Besides Sankaty lighthouse, the Bluff Walk is the most popular thing to do, and I highly recommend it. I believe Google now knows where to take you to start this because it's not easily found otherwise (the last time we did it a few years ago, we had to follow random instructions on a local's blog to find the entrance point). The Bluff Walk is basically a path along the cliffs of 'Sconset Beach, and you, quite literally, are in the back yards of some of the most gorgeous homes. But yet, it's 100% a public walking path. So, you get to take in ocean views, while also imaging what it's like to live there since you're so close to multi-million-dollar beach front homes. I believe it's about a mile 1-way, and it's a very easy, flat walk. You'll start by walking on a shell-lined path in-town, and then it will turn into the back yard adventure. Once you're done (it will just suddenly end), you can either take the road back to see the front-views of the houses, or reverse your Bluff Walk to get back to town.

How you start your Bluff Walk.

Part of the Bluff Walk - see what I mean about walking in back yards?

Behind the market, there's this really adorable little white foot bridge that has a nice view of the ocean. I don't know why, but I love this little thing so much, and it also makes for cute photos.

Surprisingly, we've never actually walked on 'Sconset Beach, but from what we've seen via the Bluff Walk, and the foot bridge, it's rather beautiful if you have some extra time. 

'Sconset is also known for having gorgeous rose-covered cottages, so it's actually really fun to just wander the streets if they're in full bloom (summer months, usually) and day dream about living in an English countryside cottage. 

Madaket is probably my favorite beach on Nantucket, and it's also known for big waves, turquoise water and gorgeous sunsets over the water. There isn't much to do in this town besides the beach, and one of my favorite restaurants, Millie's. It's residential otherwise, but the beach and Millie's are definitely worth coming out here. The Wave bus does go out to the beach during the summer months through Labor Day. I'd recommend coming out here for sunset if it's going to be a clear night.
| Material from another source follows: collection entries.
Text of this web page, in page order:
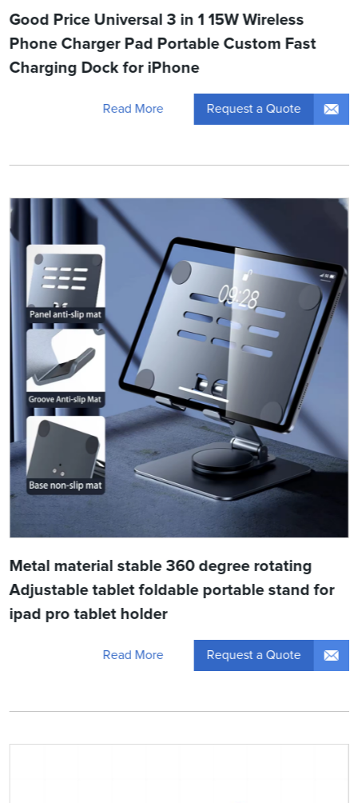
Good Price Universal 3 in 1 15W Wireless
Phone Charger Pad Portable Custom Fast
Charging Dock for iPhone
Read More Request a Quote
Metal material stable 360 degree rotating
Adjustable tablet foldable portable stand for
ipad pro tablet holder
Read More Request a Quote
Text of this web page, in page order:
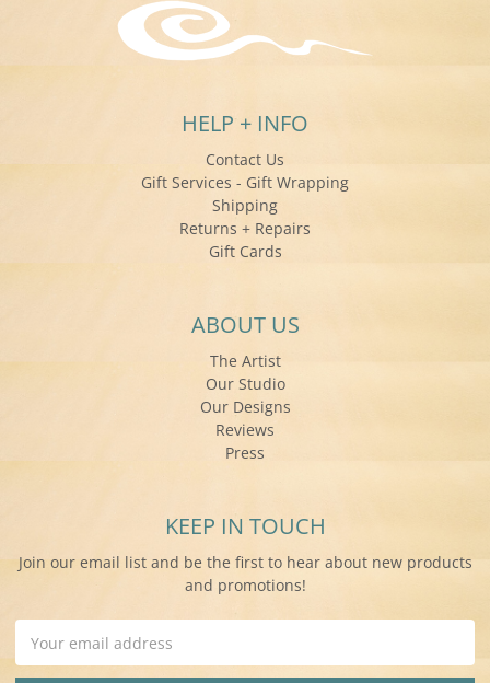
HELP + INFO
Contact Us
Gift Services - Gift Wrapping
Shipping
Returns + Repairs
Gift Cards
ABOUT US
The Artist
Our Studio
Our Designs
Reviews
Press
KEEP IN TOUCH
Join our email list and be the first to hear about new products
and promotions!
Address
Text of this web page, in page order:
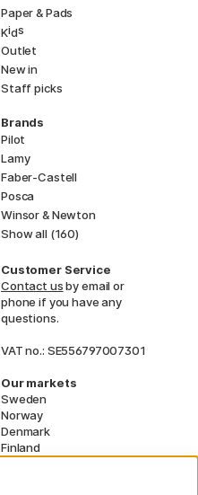
Paper & Pads
Kids
Outlet
New in
Staff picks
Brands
Pilot
Lamy
Faber-Castell
Posca
Winsor & Newton
Show all (160)
Customer Service
Contact usby email or
phone if you have any
questions.
VAT no.: SE556797007301
Our markets
Sweden
Norway
Denmark
Finland
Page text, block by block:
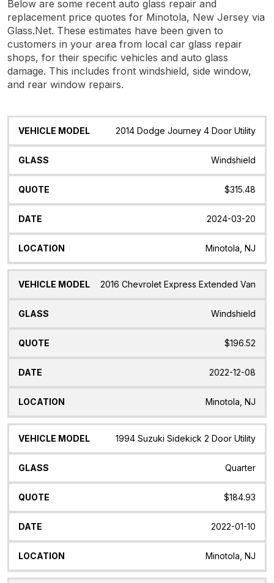
Below are some recent auto glass repair and
replacement price quotes for Minotola, New Jersey via
Glass.Net. These estimates have been given to
customers in your area from local car glass repair
shops, for their specific vehicles and auto glass
damage. This includes front windshield, side window,
and rear window repairs.
Vehicle
Glass Quote Date Location
2014 Dodge Journey 4 Door Utility
Windshield
$315.48
2024-03-20
Minotola, NJ
2016 Chevrolet Express Extended Van
Windshield
$196.52
2022-12-08
Minotola, NJ
1994 Suzuki Sidekick 2 Door Utility
Quarter
$184.93
2022-01-10
Minotola, NJ
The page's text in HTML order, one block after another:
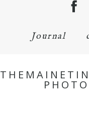
Journal
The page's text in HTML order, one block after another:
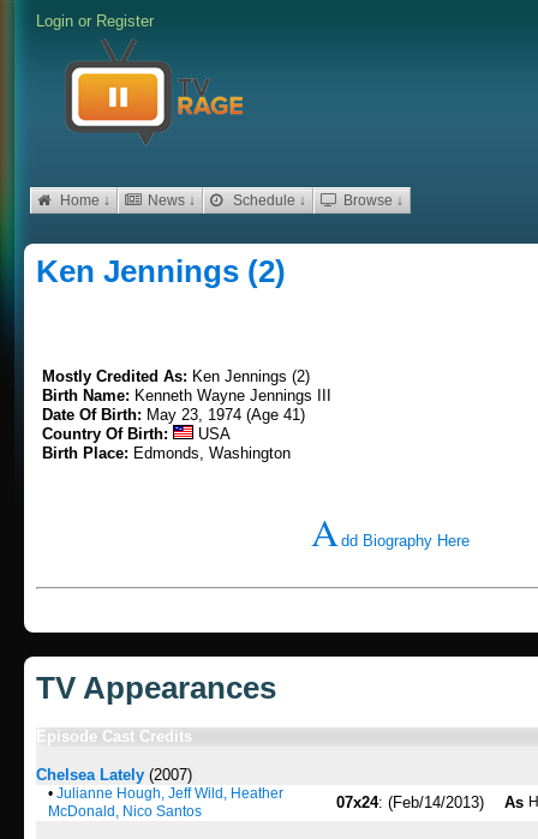
Login or Register
Home ↓ News ↓ Schedule ↓ Browse ↓
Ken Jennings (2)
Mostly Credited As: Ken Jennings (2)
Birth Name: Kenneth Wayne Jennings III
Date Of Birth: May 23, 1974 (Age 41)
Country Of Birth:
USA
Birth Place: Edmonds, Washington
Add Biography Here
TV Appearances
Episode Cast Credits
Chelsea Lately (2007)
• Julianne Hough, Jeff Wild, Heather
McDonald, Nico Santos
07x24: (Feb/14/2013) As
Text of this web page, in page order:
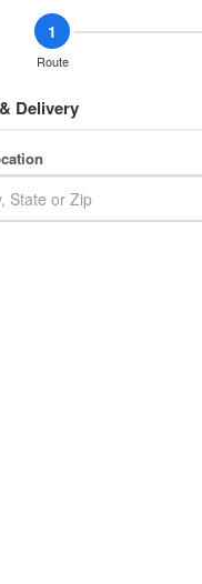
1
Route
Delivery
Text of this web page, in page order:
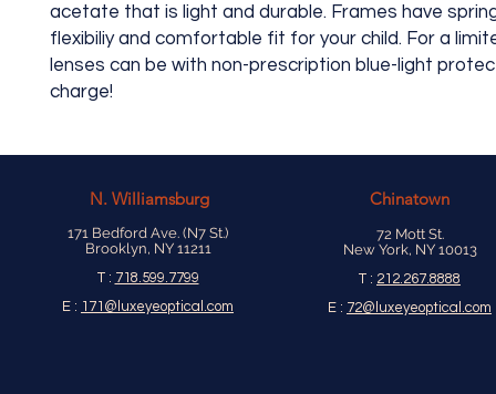
acetate that is light and durable. Frames have
flexibiliy and comfortable fit for your child. For a
lenses can be with non-prescription blue-light
charge!
N. Williamsburg
171 Bedford Ave. (N7 St.)
Brooklyn, NY 11211
T : 718.599.7799
E : 171@luxeyeoptical.com
Chinatown
72 Mott St.
New York, NY 10013
T : 212.267.8888
E : 72@luxeyeoptical.com
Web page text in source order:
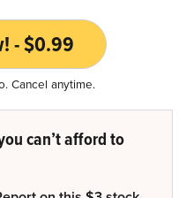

The beach is rather long with plenty of space to spread out. At the end of September, we had a huge chunk of the beach to ourselves for a few hours while we waited for sunset. 

Does anyone else love the curl of a wave as much as I do?

This shows you the scale of the waves as they crash - they really are huge.

The water at Madaket always is this beautiful and serene turquoise color.

We've only ever been to Cisco Brewery once before, and had kind of avoided it since because it was just really crowded, and we could never get a table. Being that we were here at the end of September on a weekday, we thought we'd try it again, and we had much better luck. During COVID, they had some really great updates (that I honestly wish they would stick with even after the virus is a distant memory), which included only allowing as many groups in per picnic tables (so no standing crowds), and you could only get up to get food from the food trucks or to use the bathroom. Wait staff would take drink orders and bring them to you, and carry iPads or iPhones to pay at your table. It was so nice. They also started to make canned cocktails, and I definitely have a thing for their Nantucket Blue - I'd recommend giving that one a whirl. Their beers are also really nice, and they have a winery as well (which I haven't ever tried). Josh loves their Nor'easter Bourbon. All tables are outside, and during non-COVID times, you're able to go inside the buildings to do tastings of their beer, wine and spirits.

Nantucket beaches are some of my favorite of all the Cape and Island beaches. I've done a post in the past about Nantucket for Beginners/Day-Trippers, which likely will repeat a lot of info in this post. But if you're looking for more info on Nantucket beaches, I would scoot on over here. One beach we visited for the first time ever this trip was Surfside, and it was a tough contender with Madaket for my favorite. I think the waves may have been even bigger, and I just found myself totally at peace here. 

Surfside Beach.

Always running toward the waves.

... and usually getting caught by them.

Step's Beach is closer to town, and has great views from above before you take a staircase down to the shore.

Walkway at Step's Beach during sunset.

I'm going to refer you to that same beginner's guide here for my favorite stores downtown, as well as more information about the entire downtown/wharf area. The shops are absolutely lovely on Nantucket, and if you're on the island for a few nights, it's definitely worth it to budget an afternoon to explore this whole area. I especially suggest wandering the back streets to take in all the gorgeous historic homes  because they're absolutely stunning. 

I was in love with this house (and especially the door).

Can you spot the seagull?

September hydrangeas are still beautiful hydrangeas.

I love morning walks at the wharf before it gets really busy.

I'm probably not the best person to ask about restaurants, simply because we have to be really selective on where we eat with Josh's vegetarian/bordering-on-vegan diet. I eat seafood, so I always have options, but with it dominating most menus, for Josh, it can be tough to find places to eat because we've noticed a lot of places still don't always have a good vegetarian entree option. 

But, after having done a lot of research, I can point you in the right direction. For a more upscale meal overlooking the water, start by looking into Strait Wharf, which, as you guessed it, overlooks the wharf. Summer Galley, which sits right on the stretch of beach next door to Step's Beach, is an open-air restaurant that's pretty pricey, but you pay to dine on the beach as you watch the sunset over the water. 

We tend to eat really casually while on the island, and our favorites are Brotherhood of Thieves (I especially love their puff pastry lobster bisque), Sea Grille, Pizzeria Gemelle for really great authentic-style pizza takeout and Something Natural for sandwiches. All those places are pretty casual, with the exception of Sea Grille, which is a bit more upscale (and shout out to them for always having a really nice vegetarian entree for Josh). 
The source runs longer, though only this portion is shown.